Economists divide income distribution into quintiles. This sterile terminology doesn’t capture the romanticism of “rags to riches,” but the American dream is about people who want to move into a quintile above the one they were born into.
The ability of a country’s citizens to move from the bottom quintile into a quintile above them is known as economic mobility. Despite the perceptions of most Americans, 40 percent of whom believe hard work and ambition will help you reach the top if you’re poor (Pew Research Center), our country lacks economic mobility compared to our European counterparts. The United States is even less economically mobile than Pakistan.
Economic mobility has decreased, and income inequality has increased. While President Barack Obama has made the issues of income inequality and economic mobility a centerpiece of his second term, much of the action has taken place at the local level. In SeaTac, Wash. citizens voted to increase the minimum wage to $15 per hour. And in New York City, Mayor Bill de Blasio has called for the implementation of universal pre-K to be made available to every child in the city.
Mayor de Blasio’s reforms are the most relevant. “Moving on Up,” a study conducted by Pew Research Center on the States in 2013, listed education as one of the three factors which determined a person’s ability to move up the economic ladder. Race and whether or not a household had two earners were the other two.
The report estimated that 68 percent of whites left the bottom quintile, compared with 45 percent of blacks. An estimated 35 percent of whites reached the middle quintile (middle class), compared with 25 percent of blacks.
Households with two earners were more likely to leave the bottom quintile than those who lived and earned on their own. An estimated 84 percent of households with two earners were able to escape the bottom quintile, compared with 49 percent of families with one breadwinner.
Overall, 43 percent of Americans raised at the bottom of the income ladder remain stuck there as adults, and 70 percent do not even make it to the middle.

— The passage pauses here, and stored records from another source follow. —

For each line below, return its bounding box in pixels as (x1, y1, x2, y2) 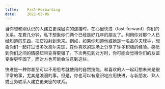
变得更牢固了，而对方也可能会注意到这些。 (5, 56, 91, 62)
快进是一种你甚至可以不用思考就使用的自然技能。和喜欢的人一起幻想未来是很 (5, 66, 160, 72)
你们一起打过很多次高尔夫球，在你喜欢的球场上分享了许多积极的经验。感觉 (9, 44, 160, 50)
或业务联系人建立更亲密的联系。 (5, 78, 70, 84)
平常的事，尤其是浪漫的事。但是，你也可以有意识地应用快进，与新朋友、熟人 (5, 72, 160, 78)
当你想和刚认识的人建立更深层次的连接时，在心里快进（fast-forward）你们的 (5, 25, 160, 32)
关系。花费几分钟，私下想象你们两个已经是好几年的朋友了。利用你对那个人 (5, 32, 156, 37)
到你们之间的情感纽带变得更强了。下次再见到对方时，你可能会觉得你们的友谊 (5, 50, 160, 56)
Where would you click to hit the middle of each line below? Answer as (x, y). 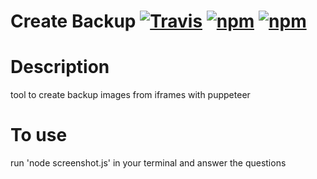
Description (60, 67)
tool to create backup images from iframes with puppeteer (130, 95)
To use (39, 135)
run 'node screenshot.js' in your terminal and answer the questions (148, 163)
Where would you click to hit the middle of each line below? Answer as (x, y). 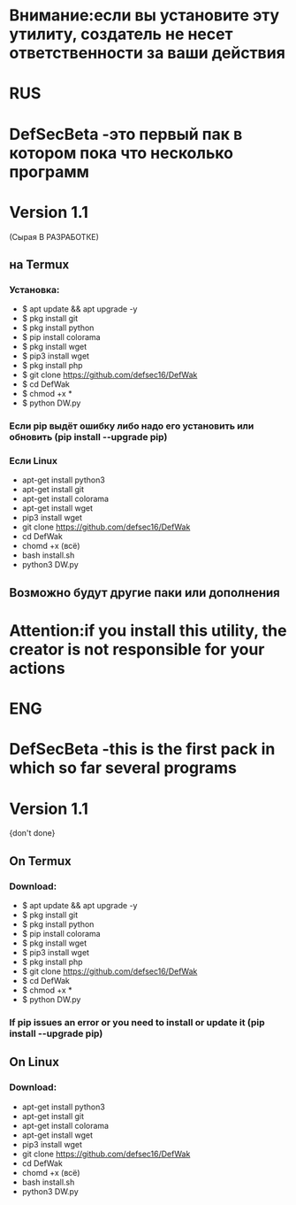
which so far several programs (123, 768)
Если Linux (34, 461)
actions (37, 668)
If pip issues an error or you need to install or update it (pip (137, 1022)
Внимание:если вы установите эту (144, 15)
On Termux (41, 861)
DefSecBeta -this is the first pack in (142, 749)
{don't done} (32, 833)
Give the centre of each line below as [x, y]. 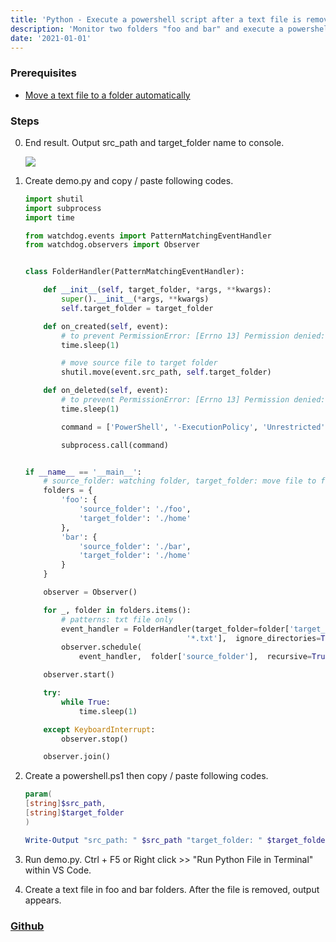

Curiously, for those who did make it out of the bottom quintile, race was not the most determinative of the three. Neither was whether or not a household had one or two earners. A college education mattered most of all.
Those with a college education were 5.3 times more likely to leave the bottom quintile compared to those without one.
Such data substantiates the focus on education by not only de Blasio, but by other local leaders who otherwise seem powerless to stop a nationwide trend. In the city of Ypsilanti, there is room to build off of this information. Approximately 40 percent of the city’s land is taken up by nonprofits like Eastern Michigan University. There could not be a more prominent beacon of hope.
Yet, according to university estimates, which are admittedly imperfect, only 8.5 percent of students are residents of the city. Now, this is not necessarily low, there is no standard metric.
Only 12 percent of the students who attend Wayne State University are, by the school’s estimate, residents of Detroit. Data was not available for Michigan State University, which only tracks students’ residency by county. And the University of Michigan did not respond to a request for information.
The point is, EMU’s leaders, and whoever occupies the mayoralty after this years’ election, should work hard to increase that number.
Development of human capital is important to not only the city’s sustainability, but for the ability of its residents to achieve the American Dream. Moreover, the city does not want those who do move up into another quintile to then take their riches somewhere else.
Residents should be able educate themselves and then start a business, receive a promotion, invent a new device, achieve the American dream – move up a quintile or two.